Data excerpts =
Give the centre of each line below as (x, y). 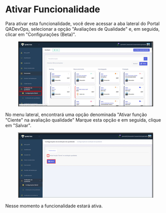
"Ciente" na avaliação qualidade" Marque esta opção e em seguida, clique (83, 120)
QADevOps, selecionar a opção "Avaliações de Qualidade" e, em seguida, (82, 29)
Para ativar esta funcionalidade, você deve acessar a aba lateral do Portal (82, 23)
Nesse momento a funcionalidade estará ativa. (54, 206)
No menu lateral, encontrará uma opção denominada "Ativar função (76, 115)
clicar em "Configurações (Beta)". (41, 34)
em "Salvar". (18, 126)
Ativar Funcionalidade (53, 9)
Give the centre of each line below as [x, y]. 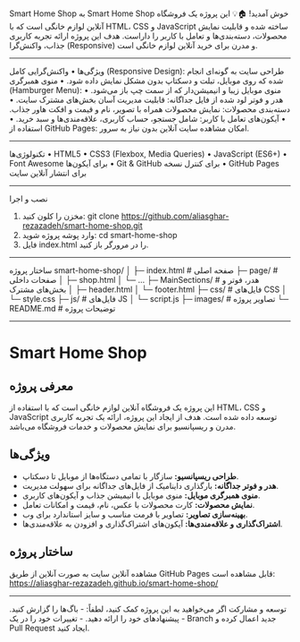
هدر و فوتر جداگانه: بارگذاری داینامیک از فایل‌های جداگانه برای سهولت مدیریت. [150, 485]
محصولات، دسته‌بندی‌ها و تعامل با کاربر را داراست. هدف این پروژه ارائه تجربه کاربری [148, 36]
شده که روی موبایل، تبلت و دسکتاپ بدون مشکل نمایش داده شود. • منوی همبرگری [146, 81]
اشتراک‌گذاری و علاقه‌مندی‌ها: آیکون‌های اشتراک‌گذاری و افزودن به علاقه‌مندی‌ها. [152, 524]
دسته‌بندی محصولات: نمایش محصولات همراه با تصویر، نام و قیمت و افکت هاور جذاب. [150, 109]
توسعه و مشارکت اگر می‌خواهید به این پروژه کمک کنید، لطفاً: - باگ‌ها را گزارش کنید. [148, 609]
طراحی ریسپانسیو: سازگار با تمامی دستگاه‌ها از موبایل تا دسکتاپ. [130, 476]
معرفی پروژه [42, 385]
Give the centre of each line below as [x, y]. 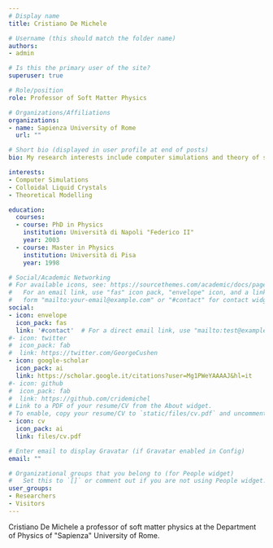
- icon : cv [27, 421]
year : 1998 [41, 263]
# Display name [34, 16]
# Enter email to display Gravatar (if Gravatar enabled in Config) [127, 451]
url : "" [29, 135]
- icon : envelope [38, 315]
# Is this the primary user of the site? [80, 68]
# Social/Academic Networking [60, 278]
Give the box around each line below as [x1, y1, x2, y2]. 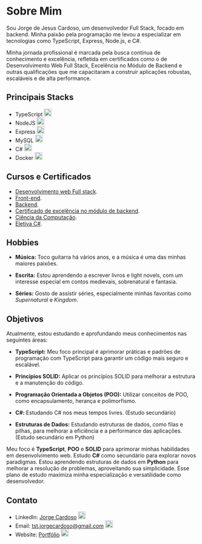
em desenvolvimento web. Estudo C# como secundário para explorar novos [6, 452, 197, 459]
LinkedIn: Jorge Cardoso [15, 514, 77, 520]
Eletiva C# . [15, 220, 42, 227]
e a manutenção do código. [15, 379, 84, 386]
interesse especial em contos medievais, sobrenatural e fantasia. [15, 278, 178, 285]
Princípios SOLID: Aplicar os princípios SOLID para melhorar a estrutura [15, 373, 196, 380]
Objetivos [6, 314, 44, 324]
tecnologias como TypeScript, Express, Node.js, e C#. [6, 37, 141, 44]
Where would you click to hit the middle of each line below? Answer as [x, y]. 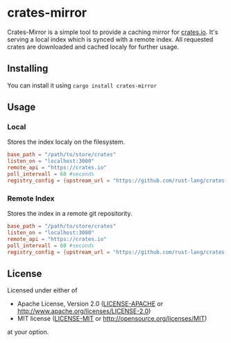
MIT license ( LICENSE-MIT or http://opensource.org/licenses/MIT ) [112, 319]
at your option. [28, 332]
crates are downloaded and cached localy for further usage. [93, 47]
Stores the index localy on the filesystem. [66, 142]
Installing [28, 68]
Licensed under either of [42, 290]
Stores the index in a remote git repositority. [70, 214]
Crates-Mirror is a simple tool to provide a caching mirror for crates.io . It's [113, 32]
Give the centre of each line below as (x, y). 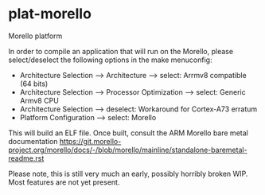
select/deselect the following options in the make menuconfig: (110, 60)
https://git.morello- (90, 141)
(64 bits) (34, 84)
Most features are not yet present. (64, 182)
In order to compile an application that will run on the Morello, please (121, 51)
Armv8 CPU (39, 100)
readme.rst (26, 158)
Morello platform (35, 36)
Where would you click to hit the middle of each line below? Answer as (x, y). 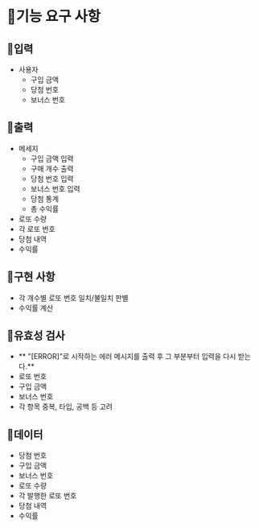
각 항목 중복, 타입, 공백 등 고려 (66, 406)
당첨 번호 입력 (52, 179)
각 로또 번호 (37, 229)
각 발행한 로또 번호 (47, 496)
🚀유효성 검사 (36, 336)
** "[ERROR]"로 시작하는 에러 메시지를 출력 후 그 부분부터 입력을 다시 (127, 357)
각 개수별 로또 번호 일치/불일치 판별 (73, 298)
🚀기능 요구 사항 (54, 16)
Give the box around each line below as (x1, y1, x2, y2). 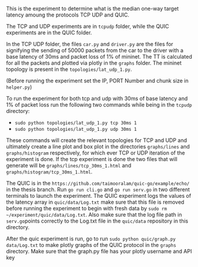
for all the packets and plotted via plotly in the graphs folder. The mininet (6, 59, 182, 66)
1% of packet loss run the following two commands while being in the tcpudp (6, 101, 192, 108)
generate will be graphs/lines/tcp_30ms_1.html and (6, 162, 132, 169)
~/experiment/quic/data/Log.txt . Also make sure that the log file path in (6, 211, 182, 218)
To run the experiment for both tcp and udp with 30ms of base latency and (6, 95, 188, 102)
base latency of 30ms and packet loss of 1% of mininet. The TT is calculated (6, 53, 193, 60)
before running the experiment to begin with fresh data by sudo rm (6, 205, 167, 212)
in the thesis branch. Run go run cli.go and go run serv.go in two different (6, 186, 190, 193)
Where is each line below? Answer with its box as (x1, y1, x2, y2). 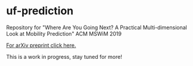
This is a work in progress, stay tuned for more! (6, 53, 122, 60)
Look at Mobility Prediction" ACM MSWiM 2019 (6, 30, 122, 37)
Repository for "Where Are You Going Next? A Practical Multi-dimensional (6, 24, 188, 31)
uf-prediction (6, 4, 74, 18)
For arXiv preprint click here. (6, 42, 76, 49)
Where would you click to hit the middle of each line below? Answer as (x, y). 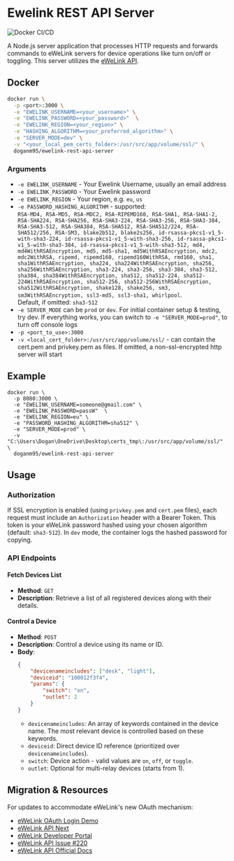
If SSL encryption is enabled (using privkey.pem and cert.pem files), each (112, 510)
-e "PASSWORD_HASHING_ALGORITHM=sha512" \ (76, 423)
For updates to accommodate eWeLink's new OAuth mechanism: (100, 807)
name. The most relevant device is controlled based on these (116, 731)
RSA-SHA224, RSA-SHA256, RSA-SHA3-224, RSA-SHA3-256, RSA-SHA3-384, (119, 220)
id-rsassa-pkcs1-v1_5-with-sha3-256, (119, 239)
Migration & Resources (58, 790)
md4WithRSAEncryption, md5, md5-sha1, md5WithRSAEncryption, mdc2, (117, 251)
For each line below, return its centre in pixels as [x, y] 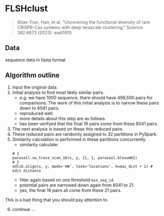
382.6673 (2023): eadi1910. [45, 32]
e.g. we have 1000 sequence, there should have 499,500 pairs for [86, 97]
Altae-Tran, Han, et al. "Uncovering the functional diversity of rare [83, 22]
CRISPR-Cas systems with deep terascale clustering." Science [80, 27]
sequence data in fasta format [35, 60]
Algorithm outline [32, 75]
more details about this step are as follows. [63, 118]
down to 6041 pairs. [39, 108]

Required action = Output every record above exactly, leaving out the pictures.

Response =
Give the centre of each line below as (x, y). 
"Ciente" na avaliação qualidade" Marque esta opção e em seguida, clique (83, 120)
QADevOps, selecionar a opção "Avaliações de Qualidade" e, em seguida, (82, 29)
Para ativar esta funcionalidade, você deve acessar a aba lateral do Portal (82, 23)
Nesse momento a funcionalidade estará ativa. (54, 206)
No menu lateral, encontrará uma opção denominada "Ativar função (76, 115)
clicar em "Configurações (Beta)". (41, 34)
em "Salvar". (18, 126)
Ativar Funcionalidade (53, 9)
Give the centre of each line below as [x, y]. 
هدر و فوتر جداگانه: بارگذاری داینامیک از فایل‌های جداگانه برای سهولت مدیریت. [150, 485]
محصولات، دسته‌بندی‌ها و تعامل با کاربر را داراست. هدف این پروژه ارائه تجربه کاربری [148, 36]
شده که روی موبایل، تبلت و دسکتاپ بدون مشکل نمایش داده شود. • منوی همبرگری [146, 81]
اشتراک‌گذاری و علاقه‌مندی‌ها: آیکون‌های اشتراک‌گذاری و افزودن به علاقه‌مندی‌ها. [152, 524]
دسته‌بندی محصولات: نمایش محصولات همراه با تصویر، نام و قیمت و افکت هاور جذاب. [150, 109]
توسعه و مشارکت اگر می‌خواهید به این پروژه کمک کنید، لطفاً: - باگ‌ها را گزارش کنید. [148, 609]
طراحی ریسپانسیو: سازگار با تمامی دستگاه‌ها از موبایل تا دسکتاپ. [130, 476]
معرفی پروژه [42, 385]
Give the centre of each line below as [x, y]. 
- icon : cv [27, 421]
year : 1998 [41, 263]
# Display name [34, 16]
# Enter email to display Gravatar (if Gravatar enabled in Config) [127, 451]
url : "" [29, 135]
- icon : envelope [38, 315]
# Is this the primary user of the site? [80, 68]
# Social/Academic Networking [60, 278]
Give the box around each line below as [x1, y1, x2, y2]. 
em desenvolvimento web. Estudo C# como secundário para explorar novos [6, 452, 197, 459]
LinkedIn: Jorge Cardoso [15, 514, 77, 520]
Eletiva C# . [15, 220, 42, 227]
e a manutenção do código. [15, 379, 84, 386]
interesse especial em contos medievais, sobrenatural e fantasia. [15, 278, 178, 285]
Princípios SOLID: Aplicar os princípios SOLID para melhorar a estrutura [15, 373, 196, 380]
Objetivos [6, 314, 44, 324]
tecnologias como TypeScript, Express, Node.js, e C#. [6, 37, 141, 44]
Where would you click to hit the middle of each line below? Answer as [x, y]. 
MIT license ( LICENSE-MIT or http://opensource.org/licenses/MIT ) [112, 319]
at your option. [28, 332]
crates are downloaded and cached localy for further usage. [93, 47]
Stores the index localy on the filesystem. [66, 142]
Installing [28, 68]
Licensed under either of [42, 290]
Stores the index in a remote git repositority. [70, 214]
Crates-Mirror is a simple tool to provide a caching mirror for crates.io . It's [113, 32]
Give the centre of each line below as (x, y). 
select/deselect the following options in the make menuconfig: (110, 60)
https://git.morello- (90, 141)
(64 bits) (34, 84)
Most features are not yet present. (64, 182)
In order to compile an application that will run on the Morello, please (121, 51)
Armv8 CPU (39, 100)
readme.rst (26, 158)
Morello platform (35, 36)
Where would you click to hit the middle of each line below? Answer as (x, y). 
각 항목 중복, 타입, 공백 등 고려 (66, 406)
당첨 번호 입력 (52, 179)
각 로또 번호 (37, 229)
각 발행한 로또 번호 (47, 496)
🚀유효성 검사 (36, 336)
** "[ERROR]"로 시작하는 에러 메시지를 출력 후 그 부분부터 입력을 다시 (127, 357)
각 개수별 로또 번호 일치/불일치 판별 (73, 298)
🚀기능 요구 사항 (54, 16)
Give the box around each line below as (x1, y1, x2, y2). 
for all the packets and plotted via plotly in the graphs folder. The mininet (6, 59, 182, 66)
1% of packet loss run the following two commands while being in the tcpudp (6, 101, 192, 108)
generate will be graphs/lines/tcp_30ms_1.html and (6, 162, 132, 169)
~/experiment/quic/data/Log.txt . Also make sure that the log file path in (6, 211, 182, 218)
To run the experiment for both tcp and udp with 30ms of base latency and (6, 95, 188, 102)
base latency of 30ms and packet loss of 1% of mininet. The TT is calculated (6, 53, 193, 60)
before running the experiment to begin with fresh data by sudo rm (6, 205, 167, 212)
in the thesis branch. Run go run cli.go and go run serv.go in two different (6, 186, 190, 193)
Where is each line below? Answer with its box as (x1, y1, x2, y2). 
This is a work in progress, stay tuned for more! (6, 53, 122, 60)
Look at Mobility Prediction" ACM MSWiM 2019 (6, 30, 122, 37)
Repository for "Where Are You Going Next? A Practical Multi-dimensional (6, 24, 188, 31)
uf-prediction (6, 4, 74, 18)
For arXiv preprint click here. (6, 42, 76, 49)
Where would you click to hit the middle of each line below? Answer as (x, y). 
If SSL encryption is enabled (using privkey.pem and cert.pem files), each (112, 510)
-e "PASSWORD_HASHING_ALGORITHM=sha512" \ (76, 423)
For updates to accommodate eWeLink's new OAuth mechanism: (100, 807)
name. The most relevant device is controlled based on these (116, 731)
RSA-SHA224, RSA-SHA256, RSA-SHA3-224, RSA-SHA3-256, RSA-SHA3-384, (119, 220)
id-rsassa-pkcs1-v1_5-with-sha3-256, (119, 239)
Migration & Resources (58, 790)
md4WithRSAEncryption, md5, md5-sha1, md5WithRSAEncryption, mdc2, (117, 251)
For each line below, return its centre in pixels as [x, y] 
382.6673 (2023): eadi1910. [45, 32]
e.g. we have 1000 sequence, there should have 499,500 pairs for [86, 97]
Altae-Tran, Han, et al. "Uncovering the functional diversity of rare [83, 22]
CRISPR-Cas systems with deep terascale clustering." Science [80, 27]
sequence data in fasta format [35, 60]
Algorithm outline [32, 75]
more details about this step are as follows. [63, 118]
down to 6041 pairs. [39, 108]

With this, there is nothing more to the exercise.